In this chapter, three planar diplexers based on microstrip resonators are presented. An overview on diplexers is introduced. Then, two designed and fabricated microstrip diplexers with compact size and good performances are exposed. The first diplexer is designed using open loop resonators while the second circuit is achieved based on triangular loop resonators. The third structure represents a compact diplexer designed by using a pair of H-shaped resonators coupled with a coupling patch and two Input/Output (I/O) feed lines. The incorporated slots in the ground plane of the proposed circuit allow the control of the resonant frequencies and enhance its electrical performances. Furthermore, the introduction of these slots represents an interesting solution to miniaturize the microwave filter and diplexer. An analytic method is applied to extract the equivalent LC model of the band pass filters and diplexer. A full wave electromagnetic Analysis is achieved to evaluate the electrical performances of the proposed diplexers by using ADS and CST-MWS.
TopIntroduction
Microwave and RF filters and diplexers play an important role in the modern wireless communication applications. They are widely used in many microwave applications for selecting or confining the signals within specified spectral range. Microwave filters are two ports circuits that permit a good transmission of the required frequencies while rejecting the unwanted signal frequencies. Diplexer represents another application of the filters; this component is a three ports device that can separate different frequency bands. As shown in the Figure 1, this circuit is achieved by connecting two filters with different center frequencies (Matthaei, Young, & Jones, 1963). Thereby, it allows to a single antenna to be shared simultaneously by a transmitter and a receiver operating on different frequency bands (Pozar, 1998).
Figure 1. A block-diagram of the diplexer
Diplexer is a key component in many microwave communication system, including wireless communications system, radar systems, cellular phones and satellite communication systems. Diplexers were widely studied in the early 1960’s by (Matthaei & Cristal, 1965; Matthaei, Young, & Jones, 1963; Wenzel, 1968). Many approaches are possible to design a diplexer based on different filter configurations such as low pass and high pass filters, two band pass filters or band pass and band stop filters (Yao et al., 1993).
The proliferation of the modern wireless communication systems, radar and satellite systems have boosted the demand of microwave and RF filters and diplexers. In this context, the development of highly selective planar filters and diplexers with low loss levels, compact size and low cost is currently a research area of fundamental interest. In recent years, the research activity was greatly devoted to the study of planar structures. Thanks to their low cost, lightweight and small size, these structures are capable of being fully integrated with the active circuits. However, their main drawback is a poor unloaded quality factor that results in poor selectivity and serious insertion losses.
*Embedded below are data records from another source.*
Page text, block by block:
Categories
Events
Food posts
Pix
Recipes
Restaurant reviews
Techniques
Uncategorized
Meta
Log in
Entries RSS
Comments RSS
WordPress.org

It is obvious that resonators represent the basic components to design a filter. Thus, several microstrip resonators have been proposed to design (BPFs). One of these resonators is the U-shaped hairpin line resonator which was used by (Srisathit et al., 2005) to design diplexers with high isolation. Thanks to their compact and small size, the microstrip open loop resonators were introduced in order to design filters and diplexers (Hong, Shaman, & Chun, 2007; Konpang, 2009). The hybrid resonators proposed by (Yang, Chi, & Itoh, 2010) were also used to achieve diplexers. Besides, due to the possibilities they can offer to control the spurious response, to reduce the insertion losses and the overall size of the circuit, stepped impedance resonators (SIRs) are the most popular resonators utilized to achieve band pass filter and diplexers (Sheta, Coupez, Tanne, Toutain, & Blot, 1996).
The defected ground structure (DGS) which is one of the most promising planar technologies has become an interesting area of research. This technique was proposed in order to design filters and diplexers with good performances in terms of size and electrical response. Even the equivalent circuit models of DGS were studied and employed to design planar circuits. Recently, a great lot of band-pass filters and diplexers using DGS were proposed such as a double-H-shaped microstrip filter designed by (Xiao, Ma, & Li, 2005), the coupled line band pass filter using defected ground structure proposed by (Yun et al., 2000), or the microstrip diplexer using defected ground structure presented by (Liu et al., 2005).